**REQUIRED WORK:**
Every line from the one with "Divine. However, because" to the one with "Sometimes it feels so remote from what we are", including those two, is to be copied exactly; all other lines of the entries below are left out.

╭─ DATA TO PROCESS

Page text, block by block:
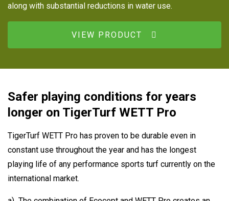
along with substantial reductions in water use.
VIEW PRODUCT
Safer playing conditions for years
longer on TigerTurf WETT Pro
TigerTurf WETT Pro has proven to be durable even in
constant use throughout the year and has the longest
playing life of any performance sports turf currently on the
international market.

╰─
╭─ DATA TO PROCESS

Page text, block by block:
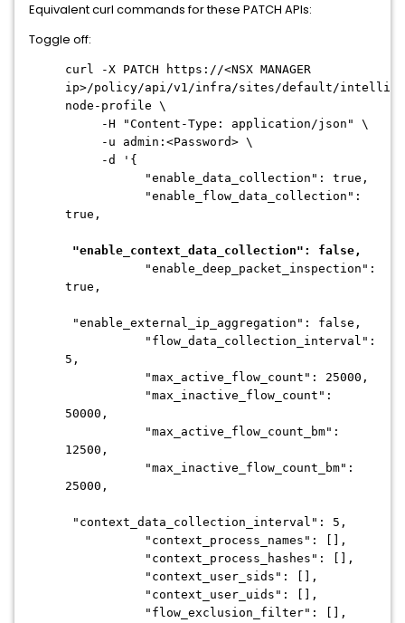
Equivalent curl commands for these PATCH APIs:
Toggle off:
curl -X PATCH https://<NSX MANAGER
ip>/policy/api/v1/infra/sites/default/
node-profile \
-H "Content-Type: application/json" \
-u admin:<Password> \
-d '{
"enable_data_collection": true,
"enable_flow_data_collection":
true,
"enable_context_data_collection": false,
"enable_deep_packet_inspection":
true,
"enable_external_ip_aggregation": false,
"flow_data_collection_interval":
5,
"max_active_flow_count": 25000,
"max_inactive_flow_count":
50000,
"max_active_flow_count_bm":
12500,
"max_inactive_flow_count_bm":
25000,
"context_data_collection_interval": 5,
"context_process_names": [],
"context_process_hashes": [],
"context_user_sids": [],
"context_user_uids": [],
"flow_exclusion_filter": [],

╰─
╭─ DATA TO PROCESS

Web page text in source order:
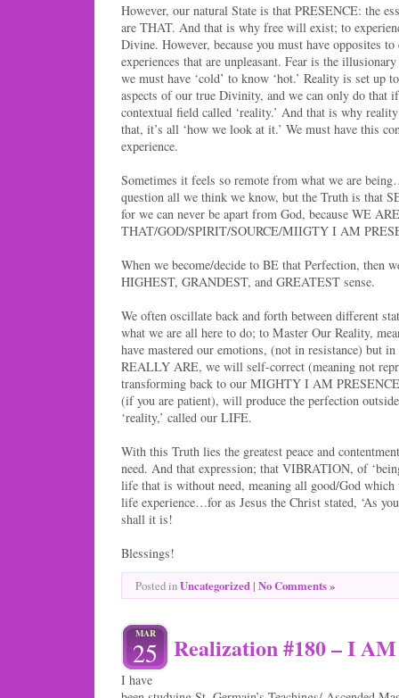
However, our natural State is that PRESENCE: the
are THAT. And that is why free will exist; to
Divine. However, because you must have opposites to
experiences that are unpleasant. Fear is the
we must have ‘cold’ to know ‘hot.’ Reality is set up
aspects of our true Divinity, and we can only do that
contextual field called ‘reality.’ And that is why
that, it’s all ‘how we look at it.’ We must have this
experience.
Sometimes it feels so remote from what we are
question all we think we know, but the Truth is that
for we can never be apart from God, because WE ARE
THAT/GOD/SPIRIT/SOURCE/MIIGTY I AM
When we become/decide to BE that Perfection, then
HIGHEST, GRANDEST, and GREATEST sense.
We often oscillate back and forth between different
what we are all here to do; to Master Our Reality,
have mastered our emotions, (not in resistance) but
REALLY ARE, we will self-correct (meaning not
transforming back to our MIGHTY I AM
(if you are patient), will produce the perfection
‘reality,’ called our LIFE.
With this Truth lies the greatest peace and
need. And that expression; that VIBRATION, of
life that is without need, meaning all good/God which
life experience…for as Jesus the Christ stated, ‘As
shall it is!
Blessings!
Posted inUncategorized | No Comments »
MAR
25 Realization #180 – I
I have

╰─

**OUTPUT OF THE EXERCISE:**
Divine. However, because you must have opposites to
experiences that are unpleasant. Fear is the
we must have ‘cold’ to know ‘hot.’ Reality is set up
aspects of our true Divinity, and we can only do that
contextual field called ‘reality.’ And that is why
that, it’s all ‘how we look at it.’ We must have this
experience.
Sometimes it feels so remote from what we are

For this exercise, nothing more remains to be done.